Based on the previously established standards to prescribe exercise intensities for continuous exercise with respect to the lactate turn points (Hofmann and Tschakert, 2011; Smekal et al., 2012), we confirm our earlier recommendation (Tschakert and Hofmann, 2013) to use %P_LTP2 as P_mean, %P_LTP1 as P_rec, and %P_max as P_peak for the prescription of aerobic HIIE.

We must admit the number of participants (n = 6) was rather small in our study. However, the statistical power analysis revealed the statistical power was sufficient for our experimental design. Despite the small number of subjects, the difference in the acute metabolic and peak cardiorespiratory response between short and long HIIE was distinct and in accordance with the fundamental findings of Astrand et al. (1960).

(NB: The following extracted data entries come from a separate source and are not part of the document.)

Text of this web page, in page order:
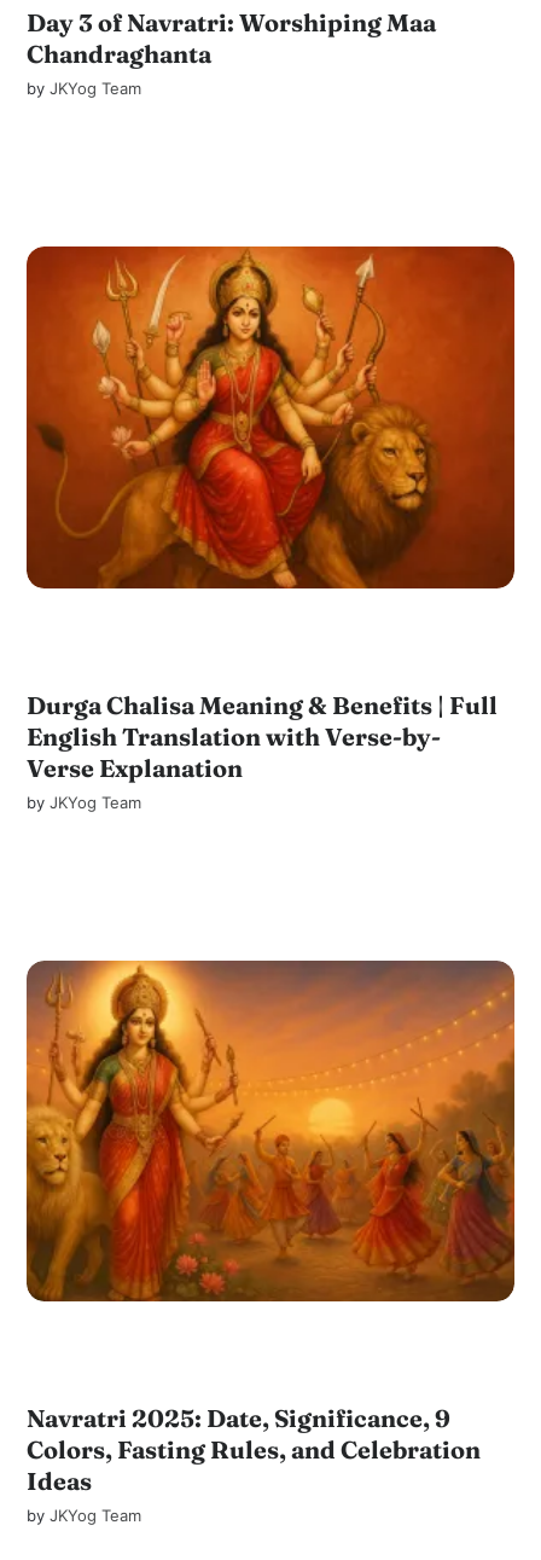
Day 3 of Navratri: Worshiping Maa
Chandraghanta
byJKYog Team
Durga Chalisa Meaning & Benefits | Full
English Translation with Verse-by-
Verse Explanation
byJKYog Team
Navratri 2025: Date, Significance, 9
Colors, Fasting Rules, and Celebration
Ideas
byJKYog Team

A limit of this study was that P_mean was not deliberately set using % P_LTP2 as recommended by the authors (see above). We wanted to use the original Norwegian 4 x 4 HIIE prescription model (Helgerud et al., 2007), which dictated the setting of the intensity and duration of peak workload and recovery phases. Therefore, P_mean was calculated for the 4 x 4 min HIIE regime using equation 1 and adopted for the other two tests since the intent was to match the three exercise modes for P_mean. However, average P_mean across subjects corresponded to 88.0 ± 8.46 % of P_LTP2 from IET and, therefore, was in a desired range slightly below the power output at the maximal LaSS for CE.

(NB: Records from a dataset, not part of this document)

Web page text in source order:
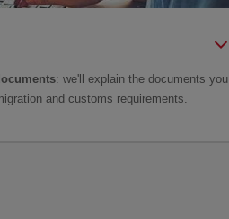
: we'll explain the documents you
and customs requirements.
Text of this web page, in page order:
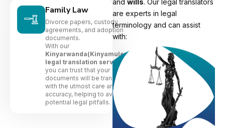
Family Law
Divorce papers, custody
agreements, and adoption
documents.
With our
Kinyarwanda(Kinyamulenge)
legal translation services
you can trust that your
documents will be translated
with the utmost care and
accuracy, helping to avoid
potential legal pitfalls.
and wills. Our legal translators
are experts in legal
terminology and can assist
with:
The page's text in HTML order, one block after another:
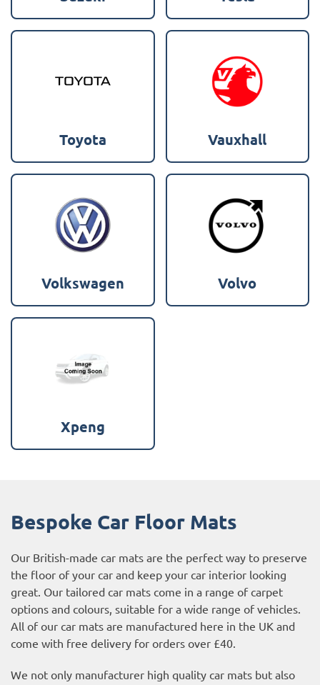
Toyota Vauxhall
Volkswagen Volvo
Xpeng
Bespoke Car Floor Mats
Our British-made car mats are the perfect way to preserve
the floor of your car and keep your car interior looking
great. Our tailored car mats come in a range of carpet
options and colours, suitable for a wide range of vehicles.
All of our car mats are manufactured here in the UK and
come with free delivery for orders over £40.
We not only manufacturer high quality car mats but also
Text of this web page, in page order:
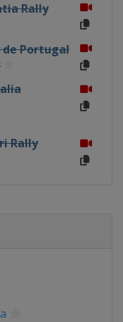
Rally
de Portugal
Rally

Our study clearly revealed, in short HIIE, the acute metabolic and cardiorespiratory response is lower than in long HIIE and not different from CE, despite a considerably higher P_peak in short HIIE. With a P_mean below P_LTP2, a LaSS can be reached in CE and in short HIIE (“aerobic” exercise) but not using long HIIE. Moreover, the acute physiological response to short HIIE but not to long HIIE can be controllable and predictable using P_mean. Consequently, short HIIE can be expected to generate a longer total exercise duration than long HIIE. In addition, short HIIE is expected to allow directed triggering of specific acute physiological responses. Therefore, short HIIE is applicable to different training periods and subjects dependent on the setting of P_mean. In addition, data from our study suggest health risks might effectively be reduced in short HIIE compared to long HIIE for diseased populations.

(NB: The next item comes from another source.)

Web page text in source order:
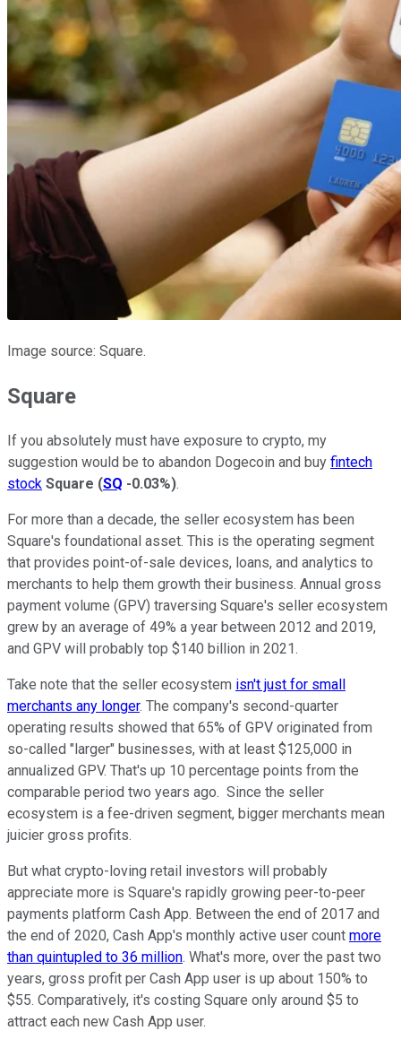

Further research concerning the detailed acute physiological response and long-term effects induced by different HIIE prescriptions in different populations continues to be required (Hawley, 2008). In particular, studies are needed to investigate if “aerobic” short HIIE induces similar muscular and systemic training adaptations compared to long HIIE. Therefore, further methodological investigations including randomized controlled training intervention studies in both healthy and diseased individuals are required especially for short interval training programs.